Activity
Return the full listing unchanged, apart from leaving out its images.

=== Begin Enclosure ===

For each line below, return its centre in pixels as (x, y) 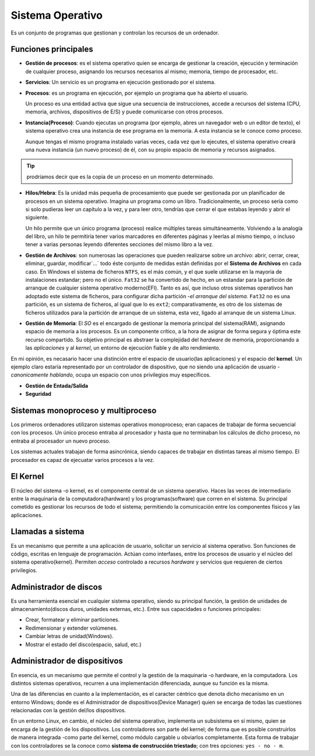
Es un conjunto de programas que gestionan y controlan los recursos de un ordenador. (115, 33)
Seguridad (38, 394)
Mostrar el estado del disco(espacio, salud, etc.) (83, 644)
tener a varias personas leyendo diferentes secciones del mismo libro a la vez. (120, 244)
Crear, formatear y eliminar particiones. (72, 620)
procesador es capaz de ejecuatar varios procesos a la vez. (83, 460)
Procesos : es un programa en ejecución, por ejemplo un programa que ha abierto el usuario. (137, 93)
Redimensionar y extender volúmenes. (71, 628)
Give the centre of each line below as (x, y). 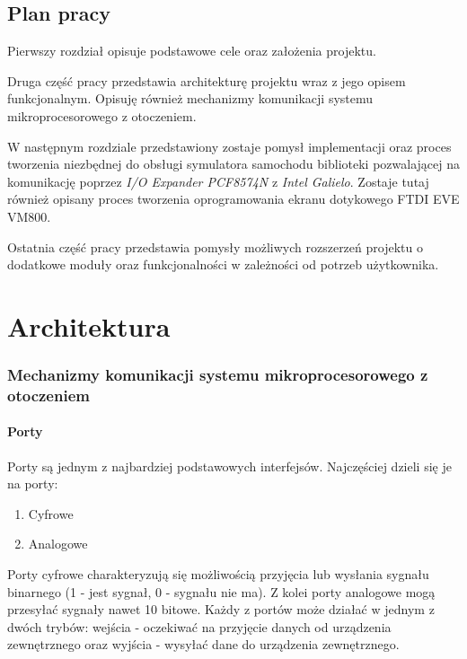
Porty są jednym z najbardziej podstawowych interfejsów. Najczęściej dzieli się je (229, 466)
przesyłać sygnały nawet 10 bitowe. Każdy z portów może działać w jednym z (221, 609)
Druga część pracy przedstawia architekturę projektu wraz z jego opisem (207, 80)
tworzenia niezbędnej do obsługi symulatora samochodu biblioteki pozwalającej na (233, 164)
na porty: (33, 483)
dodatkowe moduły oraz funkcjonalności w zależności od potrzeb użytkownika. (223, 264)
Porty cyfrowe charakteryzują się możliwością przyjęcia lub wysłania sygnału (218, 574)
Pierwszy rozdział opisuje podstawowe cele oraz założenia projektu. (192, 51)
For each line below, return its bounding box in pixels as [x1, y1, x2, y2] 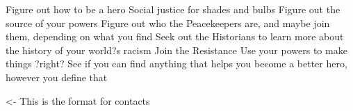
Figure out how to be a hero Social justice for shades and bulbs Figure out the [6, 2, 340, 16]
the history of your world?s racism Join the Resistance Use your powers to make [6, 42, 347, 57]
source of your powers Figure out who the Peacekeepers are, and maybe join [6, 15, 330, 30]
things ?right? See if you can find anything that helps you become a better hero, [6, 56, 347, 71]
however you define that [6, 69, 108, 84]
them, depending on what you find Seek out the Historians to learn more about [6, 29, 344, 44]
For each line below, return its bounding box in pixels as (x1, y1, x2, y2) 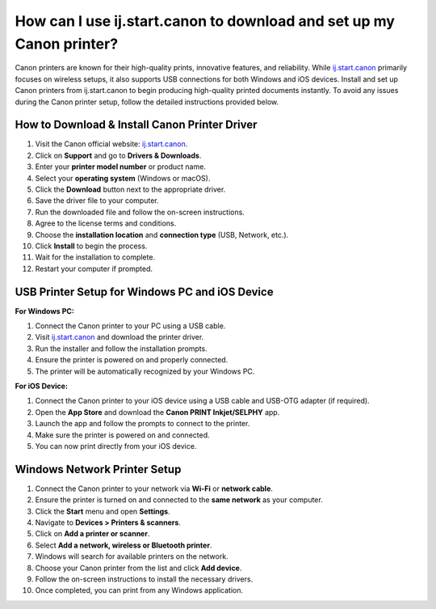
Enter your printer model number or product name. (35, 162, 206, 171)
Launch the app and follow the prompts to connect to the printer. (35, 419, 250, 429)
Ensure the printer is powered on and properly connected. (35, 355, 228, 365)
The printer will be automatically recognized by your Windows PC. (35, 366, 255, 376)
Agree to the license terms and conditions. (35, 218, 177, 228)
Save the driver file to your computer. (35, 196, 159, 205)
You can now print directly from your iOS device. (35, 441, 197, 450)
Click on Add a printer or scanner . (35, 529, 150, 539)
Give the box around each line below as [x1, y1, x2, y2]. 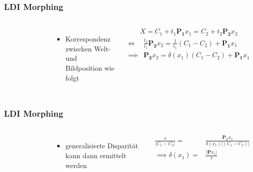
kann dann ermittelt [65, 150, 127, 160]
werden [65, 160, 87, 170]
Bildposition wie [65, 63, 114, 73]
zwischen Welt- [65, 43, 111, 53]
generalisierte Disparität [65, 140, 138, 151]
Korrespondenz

=== End Enclosure ===

Answer to this problem
For each line below, return its centre in pixels as (x, y) 
Es un conjunto de programas que gestionan y controlan los recursos de un ordenador. (115, 33)
Seguridad (38, 394)
Mostrar el estado del disco(espacio, salud, etc.) (83, 644)
tener a varias personas leyendo diferentes secciones del mismo libro a la vez. (120, 244)
Crear, formatear y eliminar particiones. (72, 620)
procesador es capaz de ejecuatar varios procesos a la vez. (83, 460)
Procesos : es un programa en ejecución, por ejemplo un programa que ha abierto el usuario. (137, 93)
Redimensionar y extender volúmenes. (71, 628)
Give the centre of each line below as (x, y). 
Porty są jednym z najbardziej podstawowych interfejsów. Najczęściej dzieli się je (229, 466)
przesyłać sygnały nawet 10 bitowe. Każdy z portów może działać w jednym z (221, 609)
Druga część pracy przedstawia architekturę projektu wraz z jego opisem (207, 80)
tworzenia niezbędnej do obsługi symulatora samochodu biblioteki pozwalającej na (233, 164)
na porty: (33, 483)
dodatkowe moduły oraz funkcjonalności w zależności od potrzeb użytkownika. (223, 264)
Porty cyfrowe charakteryzują się możliwością przyjęcia lub wysłania sygnału (218, 574)
Pierwszy rozdział opisuje podstawowe cele oraz założenia projektu. (192, 51)
For each line below, return its bounding box in pixels as [x1, y1, x2, y2] 
Figure out how to be a hero Social justice for shades and bulbs Figure out the [6, 2, 340, 16]
the history of your world?s racism Join the Resistance Use your powers to make [6, 42, 347, 57]
source of your powers Figure out who the Peacekeepers are, and maybe join [6, 15, 330, 30]
things ?right? See if you can find anything that helps you become a better hero, [6, 56, 347, 71]
however you define that [6, 69, 108, 84]
them, depending on what you find Seek out the Historians to learn more about [6, 29, 344, 44]
For each line below, return its bounding box in pixels as (x1, y1, x2, y2) 
Enter your printer model number or product name. (35, 162, 206, 171)
Launch the app and follow the prompts to connect to the printer. (35, 419, 250, 429)
Ensure the printer is powered on and properly connected. (35, 355, 228, 365)
The printer will be automatically recognized by your Windows PC. (35, 366, 255, 376)
Agree to the license terms and conditions. (35, 218, 177, 228)
Save the driver file to your computer. (35, 196, 159, 205)
You can now print directly from your iOS device. (35, 441, 197, 450)
Click on Add a printer or scanner . (35, 529, 150, 539)
Give the box around each line below as [x1, y1, x2, y2]. 
kann dann ermittelt [65, 150, 127, 160]
werden [65, 160, 87, 170]
Bildposition wie [65, 63, 114, 73]
zwischen Welt- [65, 43, 111, 53]
generalisierte Disparität [65, 140, 138, 151]
Korrespondenz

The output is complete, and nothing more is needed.